NONSMOOTH INVEX FUNCTIONS VIA UPPER DIRECTIONAL DERIVATIVE OF DINI

The notion of invexity is introduced by Hanson [6] ˆın 1981, for real differentiable functions, see also [2] by Craven. After the works of Hanson and Craven, other types of differentiable functions have appeared with the intent of generalizing invex functions from different viewpoints, see [7] by Jeyakumar, [8] by Kaul and Kaul and [15], [16], [22] by Mititelu. Stipulating possible applications of these functions for programming problems, see [11] by Mishra and [24] by Nahak and Mohapatra to quote some examples, some scientists payed attention to possible extensions of this concept to nonsmooth functions. A direction is those of Craven [3] followed by Reiland [26], which extended the concept of invexity to nonsmooth functions by using the generalized directional derivative of Clarke for Lipschitz functions.
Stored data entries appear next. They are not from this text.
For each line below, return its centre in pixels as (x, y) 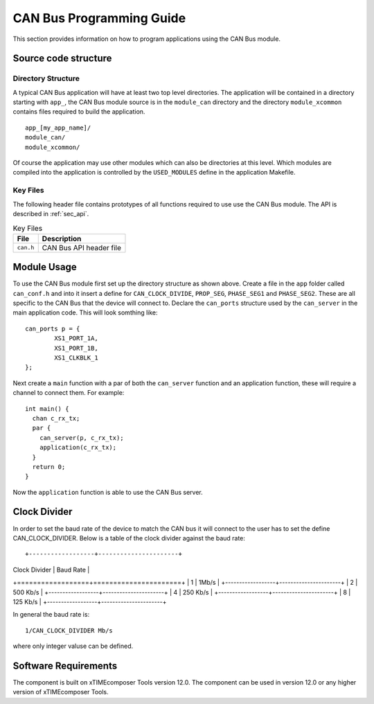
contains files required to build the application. (79, 112)
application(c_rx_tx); (78, 448)
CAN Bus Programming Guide (99, 18)
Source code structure (62, 59)
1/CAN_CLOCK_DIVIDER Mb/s (69, 630)
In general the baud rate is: (51, 615)
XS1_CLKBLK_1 (76, 358)
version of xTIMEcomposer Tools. (61, 692)
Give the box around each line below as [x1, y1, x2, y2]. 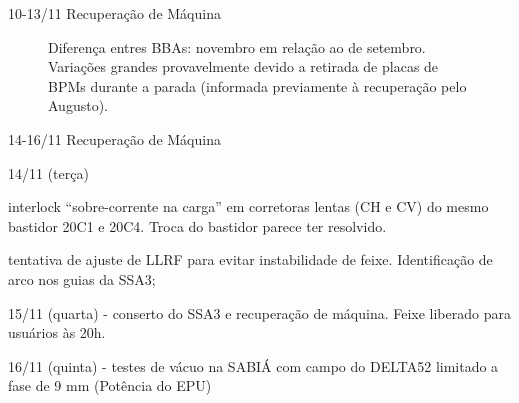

Another direction is those of Mititelu, which extended the concept of invexity to nonsmooth functions by using essentially the upper directional derivative of Dini [5], [13], [16], [17], [18], [19], [22]. The goal of this work is to describe the state of the art on the question of invex functions for this case. We recall the main results on this theory with proofs when necessary, we supply up to date references, a description of some further developments and a few new results as well. For additional background material on this topic, we address the reader to the following research works: [10], [12], [14], [21], [23]